Quick look at my workbench. I threw down that scrap of plywood to keep it relatively clean.

20150409_221804 by bobby_whalen, on Flickr

All prepped and ready.

20150409_222151 by bobby_whalen, on Flickr

I followed the directions on the first helmet, and the results are good. I applied extra pressure along the seam to ensure that some of the material got inside of it.

20150409_222824 by bobby_whalen, on Flickr

20150409_222837 by bobby_whalen, on Flickr

20150409_224634 by bobby_whalen, on Flickr

Mistake #2. Remember earlier, when I was boasting about building 2 helmets with before and after pictures.

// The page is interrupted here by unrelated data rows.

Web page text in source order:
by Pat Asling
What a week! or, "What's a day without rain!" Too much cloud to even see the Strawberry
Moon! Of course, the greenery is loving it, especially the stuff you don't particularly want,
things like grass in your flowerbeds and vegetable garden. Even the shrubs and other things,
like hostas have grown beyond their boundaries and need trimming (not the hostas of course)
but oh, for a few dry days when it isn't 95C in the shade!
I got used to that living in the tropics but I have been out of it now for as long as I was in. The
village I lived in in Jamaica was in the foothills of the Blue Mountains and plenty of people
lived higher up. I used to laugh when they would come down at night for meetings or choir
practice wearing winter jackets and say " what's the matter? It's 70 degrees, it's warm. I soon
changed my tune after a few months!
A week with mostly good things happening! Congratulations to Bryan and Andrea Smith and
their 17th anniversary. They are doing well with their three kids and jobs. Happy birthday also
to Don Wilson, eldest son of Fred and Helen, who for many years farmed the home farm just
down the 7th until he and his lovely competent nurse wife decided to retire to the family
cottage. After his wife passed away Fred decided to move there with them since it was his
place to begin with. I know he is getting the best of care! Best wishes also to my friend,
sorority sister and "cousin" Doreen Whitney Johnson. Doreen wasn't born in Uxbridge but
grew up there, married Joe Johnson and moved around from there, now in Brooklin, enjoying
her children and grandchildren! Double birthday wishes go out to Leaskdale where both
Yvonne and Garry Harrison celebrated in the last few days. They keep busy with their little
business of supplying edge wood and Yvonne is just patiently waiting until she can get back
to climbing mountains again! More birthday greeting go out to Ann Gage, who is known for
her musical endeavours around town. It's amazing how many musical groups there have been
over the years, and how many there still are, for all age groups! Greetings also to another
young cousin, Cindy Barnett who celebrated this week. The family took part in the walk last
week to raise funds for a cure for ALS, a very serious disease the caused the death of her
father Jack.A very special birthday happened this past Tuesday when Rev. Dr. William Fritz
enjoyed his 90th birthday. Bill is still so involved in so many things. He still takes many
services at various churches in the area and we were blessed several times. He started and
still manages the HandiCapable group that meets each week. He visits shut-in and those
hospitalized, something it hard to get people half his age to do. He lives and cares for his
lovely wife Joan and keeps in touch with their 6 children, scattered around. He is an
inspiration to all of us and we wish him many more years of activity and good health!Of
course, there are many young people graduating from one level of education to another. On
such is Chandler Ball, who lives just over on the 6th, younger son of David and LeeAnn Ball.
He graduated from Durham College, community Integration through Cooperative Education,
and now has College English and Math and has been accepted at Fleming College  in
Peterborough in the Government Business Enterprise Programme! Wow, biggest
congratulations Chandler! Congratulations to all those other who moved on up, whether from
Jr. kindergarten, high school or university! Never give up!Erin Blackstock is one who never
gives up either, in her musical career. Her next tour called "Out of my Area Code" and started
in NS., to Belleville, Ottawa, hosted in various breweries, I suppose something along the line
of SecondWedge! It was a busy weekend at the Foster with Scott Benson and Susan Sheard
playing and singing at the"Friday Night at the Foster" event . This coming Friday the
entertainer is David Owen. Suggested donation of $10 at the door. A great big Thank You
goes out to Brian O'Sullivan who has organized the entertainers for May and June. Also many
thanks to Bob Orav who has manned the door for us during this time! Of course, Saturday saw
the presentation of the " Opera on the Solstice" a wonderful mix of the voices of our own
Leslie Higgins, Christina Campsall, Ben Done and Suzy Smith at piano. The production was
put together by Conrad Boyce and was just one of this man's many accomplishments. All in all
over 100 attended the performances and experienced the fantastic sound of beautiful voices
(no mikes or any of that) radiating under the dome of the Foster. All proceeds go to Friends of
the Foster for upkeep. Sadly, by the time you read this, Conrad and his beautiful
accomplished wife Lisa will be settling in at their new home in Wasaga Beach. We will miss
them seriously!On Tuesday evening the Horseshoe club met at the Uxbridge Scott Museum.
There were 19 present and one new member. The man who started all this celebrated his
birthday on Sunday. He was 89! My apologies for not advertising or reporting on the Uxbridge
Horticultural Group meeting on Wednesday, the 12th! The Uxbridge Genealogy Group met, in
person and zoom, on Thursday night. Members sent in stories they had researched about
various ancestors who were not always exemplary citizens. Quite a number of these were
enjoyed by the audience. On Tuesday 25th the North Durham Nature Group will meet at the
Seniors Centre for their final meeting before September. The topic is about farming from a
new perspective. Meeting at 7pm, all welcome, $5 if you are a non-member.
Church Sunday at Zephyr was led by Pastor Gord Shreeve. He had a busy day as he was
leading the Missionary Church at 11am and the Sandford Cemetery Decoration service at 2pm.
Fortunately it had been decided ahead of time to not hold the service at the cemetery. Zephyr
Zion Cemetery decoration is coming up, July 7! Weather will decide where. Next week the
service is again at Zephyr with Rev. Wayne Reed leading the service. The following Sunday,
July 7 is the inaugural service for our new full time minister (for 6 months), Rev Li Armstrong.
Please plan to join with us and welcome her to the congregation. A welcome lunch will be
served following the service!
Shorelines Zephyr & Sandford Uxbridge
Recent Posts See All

Well, I totally forgot to sand the second helmet in preparation for the Bondo Bumper Repair Kit. The results were not good. You MUST sand the area to be "repaired" or it will fail.

20150409_231826 by bobby_whalen, on Flickr

The helmet on the right was properly sanded prior to adding the material. The helmet on the left was not sanded at all prior. Obviously, don't do this. Haha.

20150409_232153 by bobby_whalen, on Flickr

Now, a do-over...

20150409_233215 by bobby_whalen, on Flickr

More to come.
 

BobbyFromBUF

Active Member
Now, I'd like to ask some advice. I keep Google searching different combinations of "Helmet, Bondo, Rondo, Resin, Plastic, J2P, etc..." and I can't seem to find a consensus. Is it okay to use Bondo Body Filler on a helmet like this, or will it just eventually crack, and break off? Should I use Rondo? Or, maybe Rondo the inside? I would really appreciate some direction if anyone has any advice to offer.

Thanks!
 

BobbyFromBUF

Active Member
A little bit of progress with the helmet... I'll explain the details in depth later, but for now, here are a few pics...uploadfromtaptalk1429338936424.jpg
uploadfromtaptalk1429338958161.jpg
uploadfromtaptalk1429338974101.jpg
 

chizbot

Active Member
I like the work so far! Nice to see someone else from B-lo on here. I'll be following this, as I want to make a mando for my son (4 yrs) I hacked one together for the Bisons game last year, but I want to up his game. Cheers,


Sent from my iPhone using TapatalkImageUploadedByTapatalk1429358682.393570.jpg
 

BobbyFromBUF

Active Member
Okay, sorry for the delay in updating, but I've been extremely busy lately.

As for the helmets, the process was:
-sand
-e6000 tiny abs strips inside
-add nylon webbing over internal seam
-add JB Weld liberally to nylon webbing and plastic on inside of helmet
-Bondo bumper repair on the outer seam
-Bondo body filler over the top of entire outer seam
-feather Bondo body filler across large parts of the outer helmet

Once the Bondo starts to harden a bit i started sanding. I didn't wait too long before I started this step. Maybe 6 minutes. It all comes down to how much hardener you add to the body filler.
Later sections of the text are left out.